The tobacco industry’s targeting of youth is rampant across our Member States. As a result, we have a very worrying 11 million adolescents using various tobacco products,” Saima Wazed said in a statement. “Coupled with the approximate 411 million adult tobacco users, our region, unfortunately, has the highest number of adolescent and adult users globally,” she added. The theme this year is “protecting children from tobacco industry interference”.

Saima Wazed lamented that it is “worrying” that the “industry lures youth by aggressively introducing new nicotine and tobacco products such as electronic cigarettes and heated tobacco products”. “Young people across the world are calling for the tobacco industry to stop targeting them with products that are harmful to their health.” She said that governments must adopt policies to protect them from the manipulative practices of tobacco and related industries, which includes the relentless marketing of their dangerous products through social media and streaming platforms. Despite having policies and regulations in place, these are becoming increasingly popular with the youth in the SE Asia region, and “social media and other similar platforms are likely to make this worse”.

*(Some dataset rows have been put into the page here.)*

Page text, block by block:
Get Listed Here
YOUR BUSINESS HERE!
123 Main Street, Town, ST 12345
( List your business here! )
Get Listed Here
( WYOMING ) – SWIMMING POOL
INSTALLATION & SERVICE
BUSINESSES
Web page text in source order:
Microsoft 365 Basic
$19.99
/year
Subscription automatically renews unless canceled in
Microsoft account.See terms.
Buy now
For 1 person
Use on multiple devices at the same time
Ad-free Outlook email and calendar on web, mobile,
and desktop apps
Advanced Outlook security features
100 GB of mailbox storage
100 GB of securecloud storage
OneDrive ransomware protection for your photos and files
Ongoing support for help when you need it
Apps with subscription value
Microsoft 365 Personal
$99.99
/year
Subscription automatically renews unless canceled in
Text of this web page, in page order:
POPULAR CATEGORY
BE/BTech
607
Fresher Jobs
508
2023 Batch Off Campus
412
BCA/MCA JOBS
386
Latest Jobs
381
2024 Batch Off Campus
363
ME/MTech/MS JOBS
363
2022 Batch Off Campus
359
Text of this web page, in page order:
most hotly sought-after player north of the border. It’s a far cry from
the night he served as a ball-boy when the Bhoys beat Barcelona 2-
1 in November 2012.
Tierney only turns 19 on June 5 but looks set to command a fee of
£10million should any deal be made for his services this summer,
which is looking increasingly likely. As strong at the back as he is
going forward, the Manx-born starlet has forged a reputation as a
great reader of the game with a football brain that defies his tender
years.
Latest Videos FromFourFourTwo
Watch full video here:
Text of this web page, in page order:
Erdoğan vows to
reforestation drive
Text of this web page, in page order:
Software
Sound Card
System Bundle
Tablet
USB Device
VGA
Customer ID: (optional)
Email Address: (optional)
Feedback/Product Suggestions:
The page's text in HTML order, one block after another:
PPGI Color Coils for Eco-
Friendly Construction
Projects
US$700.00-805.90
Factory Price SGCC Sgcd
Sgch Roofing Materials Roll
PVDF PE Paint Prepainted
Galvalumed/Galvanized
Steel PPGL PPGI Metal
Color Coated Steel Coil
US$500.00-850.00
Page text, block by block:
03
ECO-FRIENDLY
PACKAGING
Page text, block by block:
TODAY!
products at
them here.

“The tobacco industry moves with speed to launch new products, using every means to expand market share before regulations can catch up,” the WHO Regional Director said. “They continue to oppose evidence-based measures, such as increases in excise taxes, and comprehensive bans on tobacco advertising, promotions, and sponsorships. They even threaten legal action against governments that try to protect the health of their citizens.” She pointed out the “lagging” efforts by governments and institutions to fight the marketing strategies of the tobacco industry. The WHO chief called for a generational tobacco ban, leading to a ‘Tobacco-Free Generation’. “Our goal for our youth is clear. We want to prevent and reduce tobacco consumption, nicotine addiction, and exposure to new tobacco products.”